ThrottleStop has many similar features to Intel XTU plus a few very useful features that no other software gives you access to.  Highly recommended for anyone that wants more control or wants to know more about what their CPU is really doing.


----------



## Wade Hayworth (Mar 8, 2016)

hey UncleWebb,  I am testing some processors and I started getting this error.

. 



Is there a way to test this processor with Realtemp?  I was using 3.70 then I tried your newer Realtemp T|I. 

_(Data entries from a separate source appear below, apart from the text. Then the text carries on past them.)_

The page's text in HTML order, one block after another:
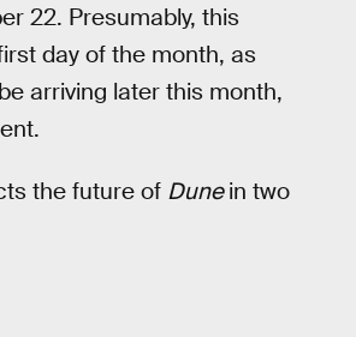
22. Presumably, this
day of the month, as
arriving later this month,
the future of Dunein two
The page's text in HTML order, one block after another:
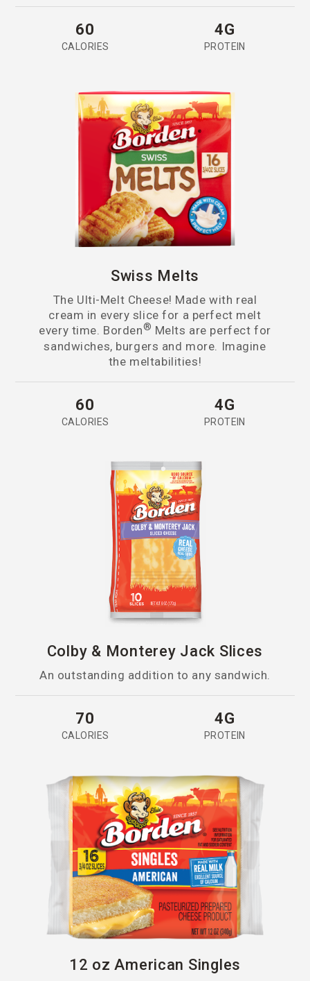
60
CALORIES
4G
PROTEIN
Swiss Melts
The Ulti-Melt Cheese! Made with real
cream in every slice for a perfect melt
every time. Borden® Melts are perfect for
sandwiches, burgers and more. Imagine
the meltabilities!
60
CALORIES
4G
PROTEIN
Colby & Monterey Jack Slices
An outstanding addition to any sandwich.
70
CALORIES
4G
PROTEIN
12 oz American Singles
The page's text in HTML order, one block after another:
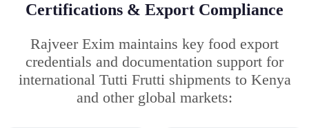
Certifications & Export Compliance
Rajveer Exim maintains key food export
credentials and documentation support for
international Tutti Frutti shipments to Kenya
and other global markets:
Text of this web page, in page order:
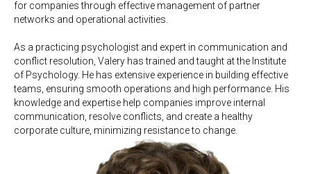
for companies through effective management of partner
networks and operational activities.
As a practicing psychologist and expert in communication and
conflict resolution, Valery has trained and taught at the Institute
of Psychology. He has extensive experience in building effective
teams, ensuring smooth operations and high performance. His
knowledge and expertise help companies improve internal
communication, resolve conflicts, and create a healthy
corporate culture, minimizing resistance to change.
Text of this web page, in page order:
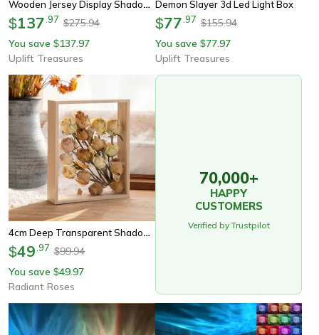
Wooden Jersey Display Shadow Box
$137 97 $275.94
You save $137.97
Uplift Treasures
Demon Slayer 3d Led Light Box
$77 97 $155.94
You save $77.97
Uplift Treasures
4cm Deep Transparent Shadow Box Frames For Crafts & 3d Picture Memorabilia - Wooden Tabletop Bouquet Display Flower Case
$49 97 $99.94
You save $49.97
Radiant Roses
70,000+
HAPPY
CUSTOMERS
Verified by Trustpilot
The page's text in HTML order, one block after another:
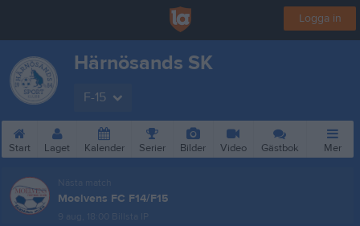
Logga in
Härnösands SK
F-15
Start Laget Kalender Serier Bilder Video Gästbok Mer
Nästa match
Moelvens FC F14/F15
9 aug, 18:00 Billsta IP
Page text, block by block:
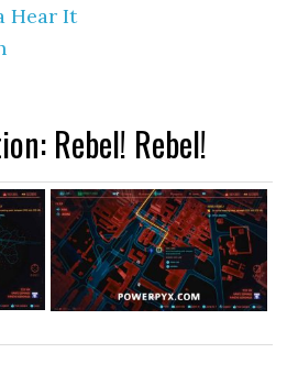
Hear It
Rebel! Rebel!
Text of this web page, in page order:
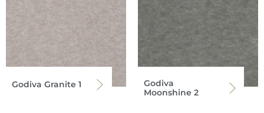
Godiva Granite 1
Godiva
Moonshine 2
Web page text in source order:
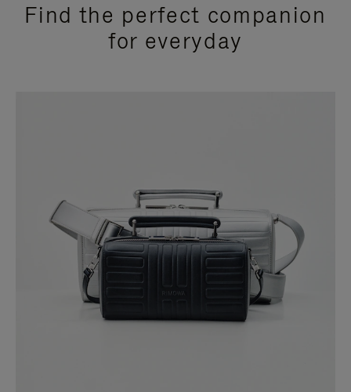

Thanks for any help you may provide


----------



## Solaris17 (Mar 8, 2016)

Its an Intel geared program?

https://www.techpowerup.com/realtemp/


----------



## puma99dk| (Mar 8, 2016)

Wade Hayworth said:


> hey UncleWebb,  I am testing some processors and I started getting this error.
> 
> . View attachment 72648
> 
> ...



AMD isn't good enough that's why u get this error message


----------



## Wade Hayworth (Mar 8, 2016)

I have had it work on other AMD processors. this is why I asked the question. Thank you for the information though.


----------



## unclewebb (Mar 8, 2016)

RealTemp has never supported any AMD CPUs.  Core Temp recently released an update so it might work on your AMD CPU.


----------